Mimika – Aspirasi kelompok pendulang tradisional yang meminta pembentukan koperasi untuk membeli hasil dulangan mendapat respons tegas dari Bupati Johannes Rettob.
Ia menegaskan bahwa persoalan tersebut tidak hanya menyangkut aspek ekonomi, tetapi juga berkaitan erat dengan regulasi hukum yang harus dipatuhi oleh pemerintah daerah.
“Ini bukan sekadar membantu masyarakat, tetapi memastikan semua berjalan sesuai aturan. Aktivitas yang selama ini dianggap ilegal tidak bisa langsung dilegalkan tanpa dasar hukum yang jelas,” ujarnya saat ditemui di Kantor Bappeda Mimika.
Menurutnya, Pemerintah Kabupaten Mimika tidak dapat serta-merta membentuk koperasi tanpa adanya regulasi resmi dari pemerintah pusat. Langkah yang diambil tanpa dasar hukum berpotensi menimbulkan persoalan baru di kemudian hari.
“Koperasi bisa saja dibentuk, tetapi harus ada aturan dari Jakarta. Kita tidak bisa melangkah sendiri tanpa payung hukum yang jelas,” tegasnya.
Bupati juga menilai isu pembentukan koperasi bagi pendulang merupakan hal yang sensitif, sehingga membutuhkan kehati-hatian dalam pengambilan kebijakan agar tidak bertentangan dengan ketentuan dalam kerangka Negara Kesatuan Republik Indonesia.

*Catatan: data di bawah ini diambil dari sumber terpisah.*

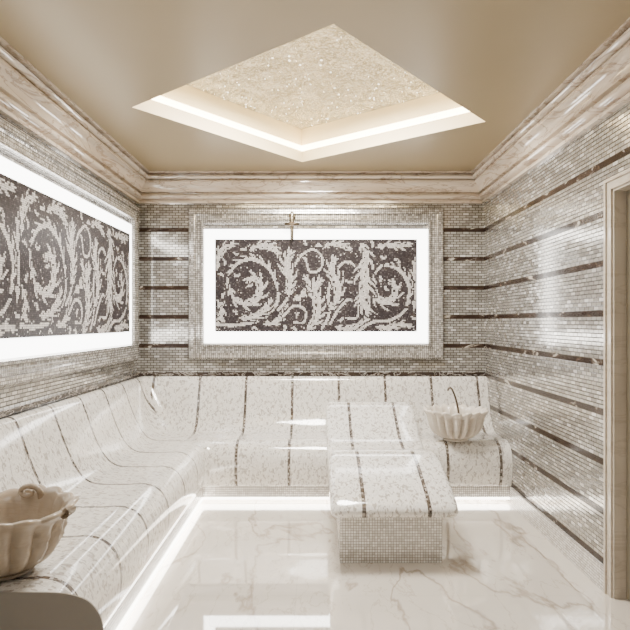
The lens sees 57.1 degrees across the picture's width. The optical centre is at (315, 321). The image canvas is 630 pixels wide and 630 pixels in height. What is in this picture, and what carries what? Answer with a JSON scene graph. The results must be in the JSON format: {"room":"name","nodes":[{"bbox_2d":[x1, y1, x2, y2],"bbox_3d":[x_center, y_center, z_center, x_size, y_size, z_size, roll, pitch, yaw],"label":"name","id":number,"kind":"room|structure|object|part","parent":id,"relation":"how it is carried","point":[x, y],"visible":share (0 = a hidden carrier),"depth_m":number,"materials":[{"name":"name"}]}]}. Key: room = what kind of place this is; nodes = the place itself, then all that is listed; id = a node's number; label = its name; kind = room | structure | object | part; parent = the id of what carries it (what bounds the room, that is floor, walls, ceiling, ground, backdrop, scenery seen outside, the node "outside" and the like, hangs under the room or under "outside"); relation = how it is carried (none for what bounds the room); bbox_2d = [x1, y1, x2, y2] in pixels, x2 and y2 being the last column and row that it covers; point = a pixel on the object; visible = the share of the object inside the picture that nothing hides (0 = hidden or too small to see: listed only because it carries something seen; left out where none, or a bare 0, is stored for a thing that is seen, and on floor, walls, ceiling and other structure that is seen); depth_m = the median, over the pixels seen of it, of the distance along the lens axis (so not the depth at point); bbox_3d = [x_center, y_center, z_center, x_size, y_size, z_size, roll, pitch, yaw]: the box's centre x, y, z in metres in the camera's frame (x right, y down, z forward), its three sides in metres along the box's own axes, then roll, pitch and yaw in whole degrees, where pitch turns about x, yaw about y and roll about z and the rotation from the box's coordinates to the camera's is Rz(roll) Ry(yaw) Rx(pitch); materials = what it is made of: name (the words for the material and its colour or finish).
{"room":"spa","nodes":[
{"label":"spa","id":0,"kind":"room"},
{"bbox_2d":[0,114,136,418],"bbox_3d":[-1.597,-0.133,2.150,0.100,2.966,5.700,0,0,0],"label":"wall","id":1,"kind":"structure","parent":0,"point":[11,396],"depth_m":3.48,"materials":[{"name":"tile"}]},
{"bbox_2d":[0,117,138,388],"bbox_3d":[-1.516,-0.329,2.927,0.061,1.292,3.912,0,0,0],"label":"mosaic panel","id":2,"kind":"object","parent":1,"relation":"attached to","point":[69,266],"visible":1,"depth_m":3.39,"materials":[{"name":"tile"}]},
{"bbox_2d":[0,173,129,337],"bbox_3d":[-1.499,-0.315,2.927,0.001,0.784,3.454,0,0,0],"label":"picture","id":3,"kind":"object","parent":2,"relation":"attached to","point":[25,311],"depth_m":3.30},
{"bbox_2d":[137,204,483,376],"bbox_3d":[-0.048,-0.133,5.050,3.199,2.966,0.100,0,0,0],"label":"wall","id":4,"kind":"structure","parent":0,"point":[163,228],"depth_m":5.00,"materials":[{"name":"tile"}]},
{"bbox_2d":[189,208,442,358],"bbox_3d":[0.000,-0.329,4.968,2.184,1.292,0.061,0,0,0],"label":"mosaic panel","id":5,"kind":"object","parent":4,"relation":"attached to","point":[254,293],"visible":1,"depth_m":4.95,"materials":[{"name":"tile"}]},
{"bbox_2d":[284,211,298,239],"bbox_3d":[-0.204,-0.818,4.902,0.124,0.245,0.073,0,0,0],"label":"tap","id":6,"kind":"object","parent":5,"relation":"attached to","point":[292,216],"visible":1,"depth_m":4.89,"materials":[{"name":"silver metal"}]},
{"bbox_3d":[-0.204,-0.825,4.883,0.124,0.036,0.035,0,0,0],"label":"handle","id":7,"kind":"part","parent":6,"relation":"part of","materials":[{"name":"brown metal"}]},
{"bbox_3d":[-0.204,-0.818,4.912,0.033,0.245,0.048,0,0,0],"label":"spout","id":8,"kind":"part","parent":6,"relation":"part of","materials":[{"name":"silver metal"}]},
{"bbox_2d":[215,239,416,330],"bbox_3d":[0.000,-0.315,4.952,1.726,0.784,0.001,0,0,0],"label":"picture","id":9,"kind":"object","parent":5,"relation":"attached to","point":[248,252],"depth_m":4.95},
{"bbox_2d":[0,0,629,170],"bbox_3d":[-0.047,-1.266,2.150,2.999,0.001,5.700,0,0,0],"label":"ceiling","id":10,"kind":"structure","parent":0,"point":[498,60],"depth_m":2.72,"materials":[{"name":"beige paint"}]},
{"bbox_2d":[133,24,484,161],"bbox_3d":[-0.007,-1.419,3.533,1.606,0.305,1.676,0,0,40],"label":"ceiling light","id":11,"kind":"object","parent":10,"relation":"attached to","point":[324,92],"visible":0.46,"depth_m":3.91,"materials":[{"name":"beige paint"}]},
{"bbox_3d":[-0.007,-1.409,3.533,1.606,0.285,1.676,0,0,40],"label":"cove frame","id":12,"kind":"part","parent":11,"relation":"part of","materials":[{"name":"beige paint"}]},
{"bbox_3d":[-0.007,-1.560,3.533,1.603,0.023,1.672,0,0,40],"label":"glitter panel","id":13,"kind":"part","parent":11,"relation":"part of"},
{"bbox_2d":[121,500,629,629],"bbox_3d":[0.152,1.390,2.150,3.599,0.080,5.900,0,0,0],"label":"floor","id":14,"kind":"structure","parent":0,"point":[235,564],"depth_m":3.02,"materials":[{"name":"white stone"}]},
{"bbox_2d":[0,372,512,629],"bbox_3d":[-0.048,0.890,3.451,2.997,0.917,3.096,0,0,0],"label":"bench","id":15,"kind":"object","parent":14,"relation":"on","point":[140,455],"visible":0.81,"depth_m":4.15,"materials":[{"name":"tile"}]},
{"bbox_2d":[0,483,78,581],"bbox_3d":[-1.115,0.763,2.082,0.489,0.265,0.487,0,0,0],"label":"basin","id":16,"kind":"object","parent":15,"relation":"on","point":[33,517],"visible":1,"depth_m":2.05,"materials":[{"name":"beige stone"}]},
{"bbox_3d":[-1.111,0.665,2.256,0.093,0.070,0.044,0,0,-23],"label":"curled handle","id":17,"kind":"part","parent":16,"relation":"part of","materials":[{"name":"beige stone"}]},
{"bbox_3d":[-1.121,0.904,1.906,0.848,0.887,0.006,0,0,0],"label":"panel","id":18,"kind":"part","parent":15,"relation":"part of","materials":[{"name":"brown"}]},
{"bbox_3d":[0.232,1.284,3.175,2.438,0.129,2.530,0,0,0],"label":"kick panel","id":19,"kind":"part","parent":15,"relation":"part of","materials":[{"name":"tile"}]},
{"bbox_2d":[423,403,488,441],"bbox_3d":[1.062,0.772,4.400,0.485,0.245,0.492,0,0,-10],"label":"basin","id":20,"kind":"object","parent":15,"relation":"on","point":[444,420],"visible":1,"depth_m":4.27,"materials":[{"name":"beige stone"}]},
{"bbox_2d":[447,387,459,413],"bbox_3d":[1.039,0.677,4.415,0.105,0.350,0.116,0,0,33],"label":"ladle","id":21,"kind":"object","parent":20,"relation":"in","point":[451,388],"visible":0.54,"depth_m":4.45,"materials":[{"name":"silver metal"}]},
{"bbox_2d":[326,402,458,562],"bbox_3d":[0.430,1.000,3.954,0.700,0.699,1.641,0,0,0],"label":"chaise longue","id":22,"kind":"object","parent":14,"relation":"on","point":[390,496],"visible":1,"depth_m":3.31,"materials":[{"name":"tile"}]},
{"bbox_2d":[484,101,629,564],"bbox_3d":[1.502,-0.133,2.150,0.100,2.966,5.700,0,0,0],"label":"wall","id":23,"kind":"structure","parent":0,"point":[544,232],"depth_m":3.49,"materials":[{"name":"tile"}]},
{"bbox_2d":[0,17,629,203],"bbox_3d":[-0.048,-1.144,2.150,2.999,0.244,5.700,0,0,0],"label":"trim","id":24,"kind":"structure","parent":23,"relation":"attached to","point":[600,86],"depth_m":4.00,"materials":[{"name":"beige stone"}]},
{"bbox_2d":[510,487,603,591],"bbox_3d":[1.444,1.287,3.585,0.016,0.124,1.400,0,0,0],"label":"baseboard","id":25,"kind":"structure","parent":23,"relation":"attached to","point":[580,557],"depth_m":3.38,"materials":[{"name":"tile"}]},
{"bbox_2d":[604,168,629,598],"bbox_3d":[1.493,0.323,2.390,0.118,2.055,0.990,0,0,0],"label":"trim","id":26,"kind":"structure","parent":23,"relation":"attached to","point":[616,186],"depth_m":2.82,"materials":[{"name":"beige stone"}]},
{"bbox_2d":[626,190,629,600],"bbox_3d":[1.508,0.354,2.390,0.089,1.984,0.856,0,0,0],"label":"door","id":27,"kind":"structure","parent":23,"relation":"in","point":[628,191],"depth_m":2.80,"materials":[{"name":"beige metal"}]}
]}

Meski demikian, ia memastikan pemerintah daerah tidak tinggal diam. Sejumlah opsi solusi tengah dikaji untuk menjawab aspirasi para pendulang, meski prosesnya membutuhkan waktu.
“Kami sudah memikirkan jalan keluarnya. Tapi kalau dipaksakan tanpa aturan, risikonya besar, bukan hanya bagi pemerintah, tetapi juga masyarakat,” jelasnya.
Sebelumnya, kelompok pendulang tradisional menyuarakan tuntutan pembentukan koperasi setelah melakukan aksi blokade di Jalan Ahmad Yani. Mereka berharap adanya wadah resmi yang dapat membeli emas hasil dulangan secara legal dan berkelanjutan.
Pemerintah daerah kini dihadapkan pada tantangan untuk mencari solusi yang tidak hanya menjawab kebutuhan ekonomi masyarakat, tetapi juga tetap berada dalam koridor hukum yang berlaku.